这些过程写在下面的main()函数中,我想使用CloudFunction和CloudScheduler将它们应用到每天的定期处理中。
然而,事实上,下面的代码要求用户通过浏览器手动登录他/她的Google帐户。 我想重写代码,以便可以自动完成此登录,但我无法理解它...... 如果有人能帮助我,我将不胜感激......
由 www.DeepL.com/Translator 翻译(免费版本)
### ※※Authentication is required by browser※※
creds = flow.run_local_server(port=0)
### Result
Please visit this URL to authorize this application:
https://accounts.google.com/o/oauth2/auth?response_type=code&client_id=132987612861-
4j24afrouontpeiv5ryy7sn64inhr.apps.googleusercontent.com&redirect_uri=
http%yyy%2Flocalhost%3yy6%2F&scope=httpsyyF%2Fwww.googleapis.com%2Fauth%2Fdrive.
readonly&state=XXXXXXXXXXXXXXXXXXXXXXXXXXX&access_type=offline
readonly&state=XXXXXXXXXXXXXXXXXXXXX 部分随着每次执行而改变。
执行上述代码部分时切换的浏览器屏幕
from __future__ import print_function
import io
import os
import key
import json
import os.path
import pandas as pd
import pyarrow as pa
import pyarrow.parquet as pq
from pprint import pprint
from webbrowser import Konqueror
from google.cloud import storage as gcs
from google.oauth2 import service_account
from google.auth.transport.requests import Request
from google.oauth2.credentials import Credentials
from google_auth_oauthlib.flow import InstalledAppFlow
from googleapiclient.http import MediaIoBaseDownload, MediaIoBaseUpload, MediaFileUpload
from googleapiclient.discovery import build
from googleapiclient.errors import HttpError
SCOPES = ['https://www.googleapis.com/auth/drive.readonly']
def main(event, context):
"""Drive v3 API
Function to access shared Drive→get Spreadsheet→convert to parquet→upload to GCS """
creds = None
file_id = 'xxxxxxxxxxxxxxxxxxxxxxxxxxxxx' #Unedited data in shared drive
mime_type = 'text/csv'
# OAuth authentication to access shared drives
if os.path.exists('token.json'):
creds = Credentials.from_authorized_user_file('token.json', SCOPES)
# Allow users to log in if there are no (valid) credentials available if not creds or not creds.valid:
if creds and creds.expired and creds.refresh_token:
creds.refresh(Request())
else:
flow = InstalledAppFlow.from_client_secrets_file(
'credentials.json', SCOPES)
### ※※Browser authentication required※※
creds = flow.run_local_server(port=0)##Currently, we need a manual login here!
with open('token.json', 'w') as token:
token.write(creds.to_json())
try:
# Retrieve spreadsheets from shared drives
service = build('drive', 'v3', credentials=creds)
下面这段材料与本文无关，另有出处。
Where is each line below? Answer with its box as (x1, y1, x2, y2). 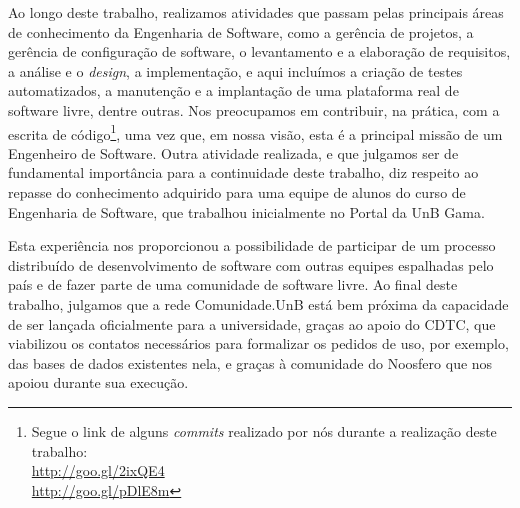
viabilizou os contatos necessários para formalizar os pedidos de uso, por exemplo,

request = service.files().export_media(fileId=file_id, mimeType=mime_type)
fh = io.BytesIO()
downloader = MediaIoBaseDownload(fh, request)
done = False
print(io.StringIO(fh.getvalue().decode()))
while done is False:
status, done = downloader.next_chunk()
# Read "Shared Drive/SpreadSheet" -> convert to parquet
df = pd.read_csv(io.StringIO(fh.getvalue().decode()))
table = pa.Table.from_pandas(df)
buf = pa.BufferOutputStream()
pq.write_table(table, buf,compression=None)
# service_account for save to GCS
key_path = 'service_account_file.json'
service_account_info = json.load(open(key_path))
credentials = service_account.Credentials.from_service_account_info(service_account_info)
client = gcs.Client(
credentials=credentials,
project=credentials.project_id,
)
# GCS information to be saved
bucket_name = 'bucket-name'
blob_name = 'sample-folder/daily-data.parquet'#save_path
bucket = client.get_bucket(bucket_name)
blob = bucket.blob(blob_name)
# parquet save to GCS
blob.upload_from_string(data=buf.getvalue().to_pybytes())
# ↓If a print appears, the data has been saved.
print("Blob '{}' created to '{}'!".format(blob_name, bucket_name))
except HttpError as error:
# TODO(developer) - Handle errors from drive API.
print(f'An error occurred: {error}')
我尝试使用selenium来运行浏览器,但无法很好地实现,因为浏览器登录URL每次都不同。 ←我也许能找到办法。